Titrations

To carry out a titration accurately, follow these steps:

1. Use a volumetric pipette and a pipette filler to accurately measure a fixed volume (e.g., $25\text{ cm}^3$) of alkali into a conical flask. Rinse the pipette with the alkali first to prevent dilution, and rinse the flask with distilled water.
2. Add a few drops of a suitable indicator to the flask and place it on a white tile to see the colour change more clearly.
3. Fill a burette with the acid. Ensure the burette is rinsed with the acid first, place it below eye level to fill it safely, ensure the jet space is full (no air bubbles), and remove the funnel so extra drops do not fall in.
4. Record the initial volume, reading from the bottom of the meniscus at eye level.
5. Perform a "rough" titration to find the approximate endpoint (the exact point of neutralisation).
6. Repeat the titration accurately: swirl the flask constantly and add the acid drop-wise near the endpoint to avoid overshooting.
7. Calculate the titre by subtracting the initial reading from the final reading.

Choosing the Right Indicator

Universal indicator produces a beautiful rainbow of colours across the pH scale, but this is exactly why it is useless for a titration. Titrations require an indicator with a sharp colour change to pinpoint the exact moment of neutralisation. Universal indicator has a gradual colour change, making it impossible to identify a precise endpoint.

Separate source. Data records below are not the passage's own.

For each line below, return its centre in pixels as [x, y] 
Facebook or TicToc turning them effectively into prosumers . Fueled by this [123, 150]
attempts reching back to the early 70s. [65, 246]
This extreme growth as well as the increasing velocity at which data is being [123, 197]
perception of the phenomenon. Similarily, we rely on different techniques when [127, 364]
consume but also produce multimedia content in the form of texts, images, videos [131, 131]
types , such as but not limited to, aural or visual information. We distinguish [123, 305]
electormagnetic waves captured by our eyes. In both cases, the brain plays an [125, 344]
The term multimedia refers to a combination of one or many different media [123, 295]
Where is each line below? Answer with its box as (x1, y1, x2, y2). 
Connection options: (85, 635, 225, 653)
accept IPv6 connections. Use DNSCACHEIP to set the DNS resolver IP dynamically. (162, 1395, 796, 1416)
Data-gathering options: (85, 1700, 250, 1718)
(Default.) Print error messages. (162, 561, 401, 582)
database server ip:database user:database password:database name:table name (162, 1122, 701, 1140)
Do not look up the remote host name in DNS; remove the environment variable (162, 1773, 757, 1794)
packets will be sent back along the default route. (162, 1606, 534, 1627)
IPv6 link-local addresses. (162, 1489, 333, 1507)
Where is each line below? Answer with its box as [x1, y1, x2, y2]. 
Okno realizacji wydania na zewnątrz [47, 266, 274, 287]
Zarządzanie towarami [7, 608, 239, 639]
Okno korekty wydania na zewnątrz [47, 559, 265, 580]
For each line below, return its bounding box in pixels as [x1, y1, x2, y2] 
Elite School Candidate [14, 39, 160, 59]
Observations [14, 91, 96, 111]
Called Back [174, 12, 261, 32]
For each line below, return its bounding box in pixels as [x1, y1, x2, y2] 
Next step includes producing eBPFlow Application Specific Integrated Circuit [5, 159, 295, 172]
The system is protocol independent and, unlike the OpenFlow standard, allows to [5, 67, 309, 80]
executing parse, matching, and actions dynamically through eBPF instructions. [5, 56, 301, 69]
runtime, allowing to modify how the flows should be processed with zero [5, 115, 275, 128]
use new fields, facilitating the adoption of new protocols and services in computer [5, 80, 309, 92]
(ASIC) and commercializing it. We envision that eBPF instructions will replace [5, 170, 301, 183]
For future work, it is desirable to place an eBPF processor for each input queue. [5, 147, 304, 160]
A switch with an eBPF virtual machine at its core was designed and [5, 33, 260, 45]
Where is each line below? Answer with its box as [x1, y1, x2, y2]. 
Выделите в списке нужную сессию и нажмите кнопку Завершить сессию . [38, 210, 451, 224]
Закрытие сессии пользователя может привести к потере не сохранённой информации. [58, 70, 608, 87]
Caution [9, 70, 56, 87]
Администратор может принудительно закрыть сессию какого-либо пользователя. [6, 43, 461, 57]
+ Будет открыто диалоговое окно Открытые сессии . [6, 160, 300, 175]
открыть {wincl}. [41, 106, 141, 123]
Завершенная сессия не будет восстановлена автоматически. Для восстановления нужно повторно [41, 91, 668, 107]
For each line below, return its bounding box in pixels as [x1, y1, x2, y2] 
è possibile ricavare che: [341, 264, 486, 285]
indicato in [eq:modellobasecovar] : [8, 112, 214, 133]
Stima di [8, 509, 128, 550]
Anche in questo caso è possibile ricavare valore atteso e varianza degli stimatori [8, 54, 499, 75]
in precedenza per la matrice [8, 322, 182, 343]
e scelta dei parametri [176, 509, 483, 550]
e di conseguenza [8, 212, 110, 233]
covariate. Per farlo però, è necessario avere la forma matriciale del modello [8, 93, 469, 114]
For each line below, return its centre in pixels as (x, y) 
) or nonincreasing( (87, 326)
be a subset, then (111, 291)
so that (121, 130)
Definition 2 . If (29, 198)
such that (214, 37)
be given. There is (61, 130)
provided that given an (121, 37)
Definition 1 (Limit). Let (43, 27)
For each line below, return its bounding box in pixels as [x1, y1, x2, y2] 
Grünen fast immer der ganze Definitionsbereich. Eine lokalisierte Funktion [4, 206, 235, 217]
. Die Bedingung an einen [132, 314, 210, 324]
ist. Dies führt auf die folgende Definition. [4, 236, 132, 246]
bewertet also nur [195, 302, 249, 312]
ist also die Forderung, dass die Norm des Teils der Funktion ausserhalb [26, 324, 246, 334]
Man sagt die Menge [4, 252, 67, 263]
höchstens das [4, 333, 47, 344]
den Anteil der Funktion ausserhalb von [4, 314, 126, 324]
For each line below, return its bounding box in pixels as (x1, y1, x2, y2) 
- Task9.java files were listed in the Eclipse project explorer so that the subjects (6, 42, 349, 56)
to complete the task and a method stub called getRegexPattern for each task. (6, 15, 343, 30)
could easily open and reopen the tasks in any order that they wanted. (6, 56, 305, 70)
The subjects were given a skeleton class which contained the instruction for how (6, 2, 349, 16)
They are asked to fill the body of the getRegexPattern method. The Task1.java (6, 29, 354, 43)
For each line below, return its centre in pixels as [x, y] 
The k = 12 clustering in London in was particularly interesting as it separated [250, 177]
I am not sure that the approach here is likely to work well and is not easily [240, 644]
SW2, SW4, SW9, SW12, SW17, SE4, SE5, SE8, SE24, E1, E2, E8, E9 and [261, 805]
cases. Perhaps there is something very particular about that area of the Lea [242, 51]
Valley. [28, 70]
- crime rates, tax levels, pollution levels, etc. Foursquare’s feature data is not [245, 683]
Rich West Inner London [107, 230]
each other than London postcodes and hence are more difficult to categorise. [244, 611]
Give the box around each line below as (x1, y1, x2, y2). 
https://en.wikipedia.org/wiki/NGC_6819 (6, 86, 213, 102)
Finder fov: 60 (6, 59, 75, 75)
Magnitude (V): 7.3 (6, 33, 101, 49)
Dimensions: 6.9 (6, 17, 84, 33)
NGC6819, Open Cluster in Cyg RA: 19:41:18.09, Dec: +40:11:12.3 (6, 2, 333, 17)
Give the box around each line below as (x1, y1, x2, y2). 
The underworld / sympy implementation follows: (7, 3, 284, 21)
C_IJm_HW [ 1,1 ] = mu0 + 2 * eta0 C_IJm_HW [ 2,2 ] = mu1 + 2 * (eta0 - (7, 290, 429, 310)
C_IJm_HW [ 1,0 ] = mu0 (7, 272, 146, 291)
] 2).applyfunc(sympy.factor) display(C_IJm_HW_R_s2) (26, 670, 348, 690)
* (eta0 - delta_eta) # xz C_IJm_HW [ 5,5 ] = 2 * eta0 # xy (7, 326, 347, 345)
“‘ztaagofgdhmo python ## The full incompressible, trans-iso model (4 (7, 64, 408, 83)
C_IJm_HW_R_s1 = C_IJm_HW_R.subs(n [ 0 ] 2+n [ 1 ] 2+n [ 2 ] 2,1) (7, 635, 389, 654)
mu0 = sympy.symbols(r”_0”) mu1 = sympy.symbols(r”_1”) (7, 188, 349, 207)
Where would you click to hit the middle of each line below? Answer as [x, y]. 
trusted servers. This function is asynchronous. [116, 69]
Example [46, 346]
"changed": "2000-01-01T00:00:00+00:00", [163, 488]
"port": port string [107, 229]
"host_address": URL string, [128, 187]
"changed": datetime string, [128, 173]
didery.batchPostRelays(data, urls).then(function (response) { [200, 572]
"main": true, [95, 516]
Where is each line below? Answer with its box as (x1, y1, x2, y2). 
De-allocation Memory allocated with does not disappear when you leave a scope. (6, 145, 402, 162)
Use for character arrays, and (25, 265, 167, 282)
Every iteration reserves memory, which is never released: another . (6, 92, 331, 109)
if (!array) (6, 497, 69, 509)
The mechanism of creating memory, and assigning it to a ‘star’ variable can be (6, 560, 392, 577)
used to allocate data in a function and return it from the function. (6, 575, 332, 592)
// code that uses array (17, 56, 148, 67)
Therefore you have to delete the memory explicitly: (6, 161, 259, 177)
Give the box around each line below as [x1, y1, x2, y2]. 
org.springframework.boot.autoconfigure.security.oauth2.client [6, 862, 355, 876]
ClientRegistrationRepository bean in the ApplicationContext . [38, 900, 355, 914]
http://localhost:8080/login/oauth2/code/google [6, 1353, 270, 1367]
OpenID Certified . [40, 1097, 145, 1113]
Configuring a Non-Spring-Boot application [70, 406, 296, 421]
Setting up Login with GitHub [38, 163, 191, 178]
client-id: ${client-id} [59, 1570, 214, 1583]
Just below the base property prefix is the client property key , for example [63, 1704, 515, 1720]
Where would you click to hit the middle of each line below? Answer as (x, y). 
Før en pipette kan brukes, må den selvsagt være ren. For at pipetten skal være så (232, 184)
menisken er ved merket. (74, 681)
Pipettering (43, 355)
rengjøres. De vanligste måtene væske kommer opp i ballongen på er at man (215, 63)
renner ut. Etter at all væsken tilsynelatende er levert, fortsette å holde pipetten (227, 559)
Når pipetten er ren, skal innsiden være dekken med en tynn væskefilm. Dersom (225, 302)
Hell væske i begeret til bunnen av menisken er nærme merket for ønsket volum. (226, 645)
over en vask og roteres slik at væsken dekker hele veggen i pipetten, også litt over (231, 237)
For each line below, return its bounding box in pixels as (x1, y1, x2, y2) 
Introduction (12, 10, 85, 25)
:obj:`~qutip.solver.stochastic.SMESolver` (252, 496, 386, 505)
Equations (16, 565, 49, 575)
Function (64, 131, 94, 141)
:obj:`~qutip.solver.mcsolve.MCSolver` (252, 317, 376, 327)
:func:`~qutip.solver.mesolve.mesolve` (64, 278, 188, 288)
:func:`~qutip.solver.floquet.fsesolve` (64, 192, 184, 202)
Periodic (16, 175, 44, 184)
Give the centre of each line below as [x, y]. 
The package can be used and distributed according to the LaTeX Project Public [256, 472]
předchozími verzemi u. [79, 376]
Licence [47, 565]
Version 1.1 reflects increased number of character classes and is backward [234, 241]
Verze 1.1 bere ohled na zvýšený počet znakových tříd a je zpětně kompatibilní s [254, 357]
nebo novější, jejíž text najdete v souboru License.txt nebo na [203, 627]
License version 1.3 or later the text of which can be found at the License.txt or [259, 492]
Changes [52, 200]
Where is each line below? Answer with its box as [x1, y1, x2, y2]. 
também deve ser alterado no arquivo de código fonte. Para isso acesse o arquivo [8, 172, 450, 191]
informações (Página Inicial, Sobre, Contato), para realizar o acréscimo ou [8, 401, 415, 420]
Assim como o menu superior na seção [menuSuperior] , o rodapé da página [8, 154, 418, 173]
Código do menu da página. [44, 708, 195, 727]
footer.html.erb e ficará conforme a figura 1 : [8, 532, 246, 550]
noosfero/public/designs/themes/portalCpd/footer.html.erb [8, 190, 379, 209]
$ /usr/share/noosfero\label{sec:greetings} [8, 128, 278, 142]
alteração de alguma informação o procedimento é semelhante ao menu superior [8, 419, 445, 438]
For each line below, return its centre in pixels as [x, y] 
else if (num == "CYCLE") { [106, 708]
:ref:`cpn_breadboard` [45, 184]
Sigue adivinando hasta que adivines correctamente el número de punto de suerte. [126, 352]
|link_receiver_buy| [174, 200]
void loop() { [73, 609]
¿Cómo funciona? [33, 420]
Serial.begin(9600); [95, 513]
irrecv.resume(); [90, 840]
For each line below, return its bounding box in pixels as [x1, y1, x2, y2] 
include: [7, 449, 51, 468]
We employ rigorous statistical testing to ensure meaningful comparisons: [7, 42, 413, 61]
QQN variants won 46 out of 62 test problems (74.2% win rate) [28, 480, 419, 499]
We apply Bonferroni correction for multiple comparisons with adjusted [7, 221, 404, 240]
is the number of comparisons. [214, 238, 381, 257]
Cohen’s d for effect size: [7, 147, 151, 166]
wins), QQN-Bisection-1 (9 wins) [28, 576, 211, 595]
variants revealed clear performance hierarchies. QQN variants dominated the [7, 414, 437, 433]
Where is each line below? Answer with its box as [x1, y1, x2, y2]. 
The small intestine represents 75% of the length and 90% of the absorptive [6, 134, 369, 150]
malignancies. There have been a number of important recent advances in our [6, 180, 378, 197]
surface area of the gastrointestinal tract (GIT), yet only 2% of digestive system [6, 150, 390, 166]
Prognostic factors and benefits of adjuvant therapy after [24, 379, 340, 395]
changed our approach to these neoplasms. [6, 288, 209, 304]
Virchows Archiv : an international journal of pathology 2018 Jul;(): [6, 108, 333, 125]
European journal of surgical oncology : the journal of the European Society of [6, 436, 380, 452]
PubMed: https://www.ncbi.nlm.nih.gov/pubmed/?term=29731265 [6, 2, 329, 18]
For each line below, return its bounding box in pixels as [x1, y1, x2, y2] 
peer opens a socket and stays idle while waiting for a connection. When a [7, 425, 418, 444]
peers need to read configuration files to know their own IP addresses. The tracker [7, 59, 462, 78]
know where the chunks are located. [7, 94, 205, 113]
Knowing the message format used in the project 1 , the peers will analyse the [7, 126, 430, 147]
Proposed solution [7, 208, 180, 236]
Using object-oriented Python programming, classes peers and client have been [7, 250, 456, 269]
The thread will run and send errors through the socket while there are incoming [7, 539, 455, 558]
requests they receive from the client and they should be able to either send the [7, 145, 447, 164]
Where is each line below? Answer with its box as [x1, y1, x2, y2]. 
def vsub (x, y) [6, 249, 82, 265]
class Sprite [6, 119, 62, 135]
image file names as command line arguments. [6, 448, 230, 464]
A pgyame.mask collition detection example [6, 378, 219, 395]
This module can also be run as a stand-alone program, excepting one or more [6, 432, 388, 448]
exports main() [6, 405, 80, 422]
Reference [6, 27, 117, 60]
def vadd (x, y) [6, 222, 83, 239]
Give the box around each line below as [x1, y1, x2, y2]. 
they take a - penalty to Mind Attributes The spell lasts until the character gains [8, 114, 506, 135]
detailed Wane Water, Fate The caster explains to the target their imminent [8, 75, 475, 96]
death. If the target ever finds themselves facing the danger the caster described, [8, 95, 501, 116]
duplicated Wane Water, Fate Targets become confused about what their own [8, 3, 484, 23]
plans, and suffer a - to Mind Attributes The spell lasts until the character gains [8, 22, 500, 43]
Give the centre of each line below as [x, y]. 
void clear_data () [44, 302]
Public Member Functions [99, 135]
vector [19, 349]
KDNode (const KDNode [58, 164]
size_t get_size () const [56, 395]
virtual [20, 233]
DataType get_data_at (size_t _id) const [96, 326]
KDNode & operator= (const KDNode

For AQA GCSE, you must use one of two specific indicators, depending on the acid and alkali being used. Phenolphthalein is pink in an alkali and becomes colourless in acid or neutral solutions. Methyl orange is yellow in an alkali, red in an acid, and reaches a distinct orange colour at the endpoint.

Concordant Results and Calculating the Mean

How do scientists know their results are reliable? By repeating the experiment until the data becomes highly consistent. In a titration, you must repeat the procedure until you achieve concordant results. These are titre volumes that are within $0.10\text{ cm}^3$ of each other.

Results must be recorded to two decimal places, ending in a '0' or '5' (e.g., $23.45\text{ cm}^3$). Obtaining concordant results increases the precision of your data, which improves the accuracy of the final calculation. When calculating your final mean, you must exclude your rough titration and any anomalies.

$$\text{Mean Titre} = \frac{\text{Sum of Concordant Titres}}{\text{Number of Concordant Titres}}$$

Titration Calculations (Higher Tier Only)

Finding the volume is only half the battle; the real goal is using that volume to unlock the mystery concentration. Concentration can be expressed as a molar concentration ($mol/dm^3$) or a mass concentration ($g/dm^3$). You must always convert your volume from $cm^3$ to $dm^3$ by dividing by 1000.

The core formulas required are:

$$n = c \times V$$ $$\text{conc in } g/dm^3 = \text{conc in } mol/dm^3 \times M_r$$

(Where $n$ is moles, $c$ is concentration in $mol/dm^3$, $V$ is volume in $dm^3$, and $M_r$ is the relative formula mass)

Worked Example:

$25.0\text{ cm}^3$ of $0.10\text{ mol/dm}^3$ $NaOH$ reacts with $20.0\text{ cm}^3$ of $H_2SO_4$. Calculate the concentration of $H_2SO_4$ in $g/dm^3$. (The balanced equation is $H_2SO_4 + 2NaOH \rightarrow Na_2SO_4 + 2H_2O$ and the $M_r$ of $H_2SO_4$ is $98$)

Step 1: Calculate the moles of the known substance ($NaOH$).

• $V = 25.0 / 1000 = 0.025\text{ dm}^3$
• $n = 0.10 \times 0.025 = 0.0025\text{ mol}$

Step 2: Use the mole ratio from the balanced equation to find the moles of the unknown substance.

• The ratio of $H_2SO_4 : NaOH$ is $1:2$.
• Moles of $H_2SO_4 = 0.0025 / 2 = 0.00125\text{ mol}$

Step 3: Calculate the molar concentration ($mol/dm^3$) of the unknown.

• $V = 20.0 / 1000 = 0.020\text{ dm}^3$
• $c = 0.00125 / 0.020 = 0.0625\text{ mol/dm}^3$

Step 4: Convert the concentration to $g/dm^3$.

• Concentration in $g/dm^3 = 0.0625 \times 98 = 6.13\text{ g/dm}^3$ (to 3 sig figs).